"""

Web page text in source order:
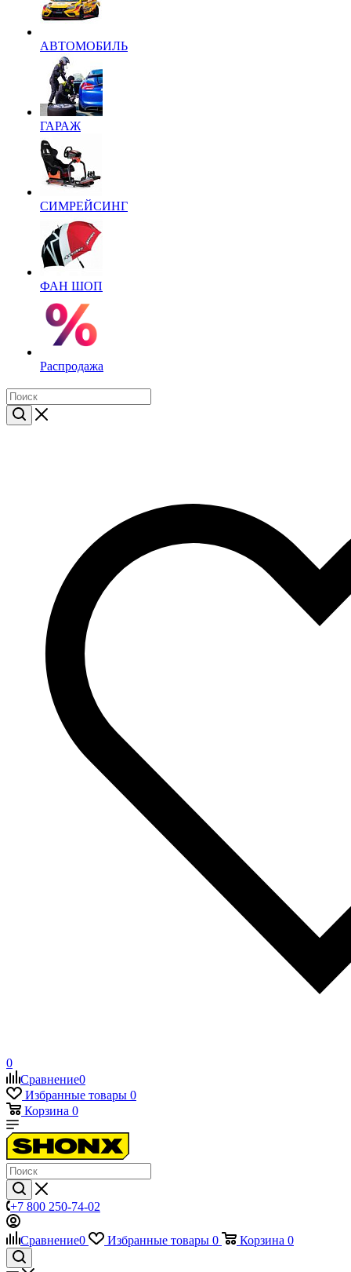
АВТОМОБИЛЬ
ГАРАЖ
СИМРЕЙСИНГ
ФАН ШОП
Распродажа
0
Сравнение0
Избранные товары 0
Корзина 0
+7 800 250-74-02
Сравнение0 Избранные товары 0 Корзина 0
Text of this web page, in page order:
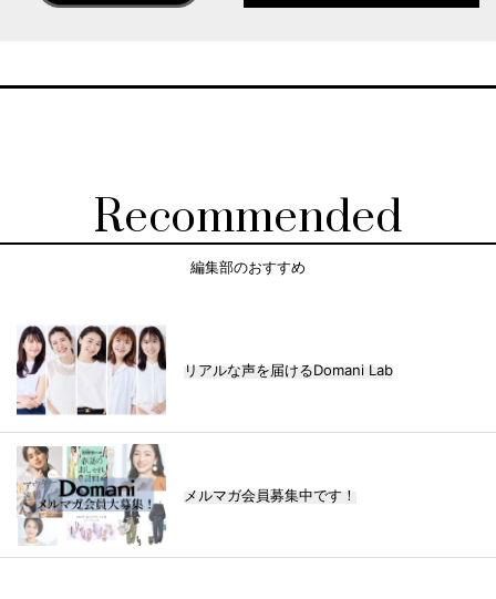
Recommended
編集部のおすすめ
リアルな声を届けるDomani Lab
メルマガ会員募集中です！
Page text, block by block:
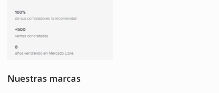
Nuestras marcas
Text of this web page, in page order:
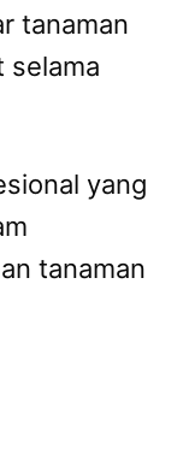
tanaman
selama
yang
tanaman
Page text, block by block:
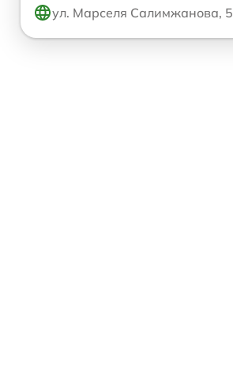
ул. Марселя Салимжанова, 5
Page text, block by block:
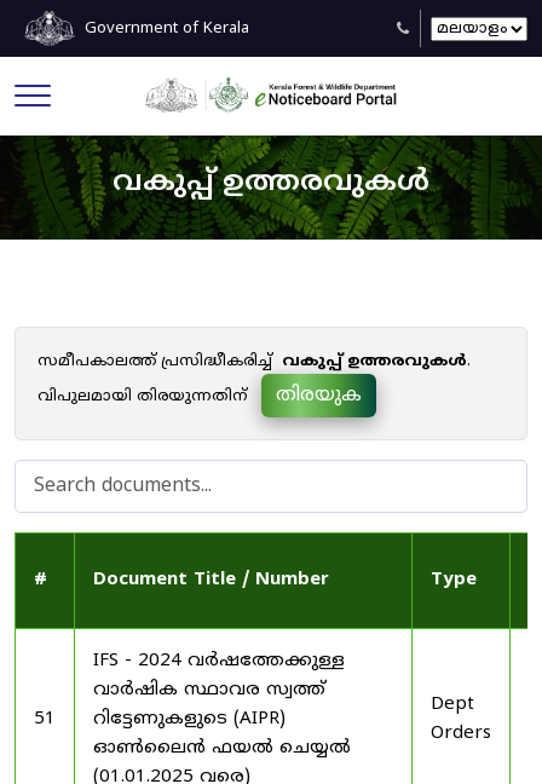
Government of Kerala
വകുപ്പ് ഉത്തരവുകൾ
സമീപകാലത്ത് പ്രസിദ്ധീകരിച്ച് വകുപ്പ് ഉത്തരവുകൾ.
വിപുലമായി തിരയുന്നതിന്
തിരയുക
# Document Title / Number Type
51
IFS - 2024 വർഷത്തേക്കുള്ള
വാർഷിക സ്ഥാവര സ്വത്ത്
റിട്ടേണുകളുടെ (AIPR)
ഓൺലൈൻ ഫയൽ ചെയ്യൽ
(01.01.2025 വരെ)
Dept
Orders
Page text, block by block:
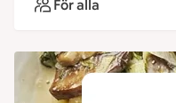
För alla

"""

__Work to be completed__.
Copy every entry exactly, leaving out the pictures.

__Your response__.
Web page text in source order:
АВТОМОБИЛЬ
ГАРАЖ
СИМРЕЙСИНГ
ФАН ШОП
Распродажа
0
Сравнение0
Избранные товары 0
Корзина 0
+7 800 250-74-02
Сравнение0 Избранные товары 0 Корзина 0
Text of this web page, in page order:
Recommended
編集部のおすすめ
リアルな声を届けるDomani Lab
メルマガ会員募集中です！
Page text, block by block:
Nuestras marcas
Text of this web page, in page order:
tanaman
selama
yang
tanaman
Page text, block by block:
ул. Марселя Салимжанова, 5
Page text, block by block:
Government of Kerala
വകുപ്പ് ഉത്തരവുകൾ
സമീപകാലത്ത് പ്രസിദ്ധീകരിച്ച് വകുപ്പ് ഉത്തരവുകൾ.
വിപുലമായി തിരയുന്നതിന്
തിരയുക
# Document Title / Number Type
51
IFS - 2024 വർഷത്തേക്കുള്ള
വാർഷിക സ്ഥാവര സ്വത്ത്
റിട്ടേണുകളുടെ (AIPR)
ഓൺലൈൻ ഫയൽ ചെയ്യൽ
(01.01.2025 വരെ)
Dept
Orders
Page text, block by block:
För alla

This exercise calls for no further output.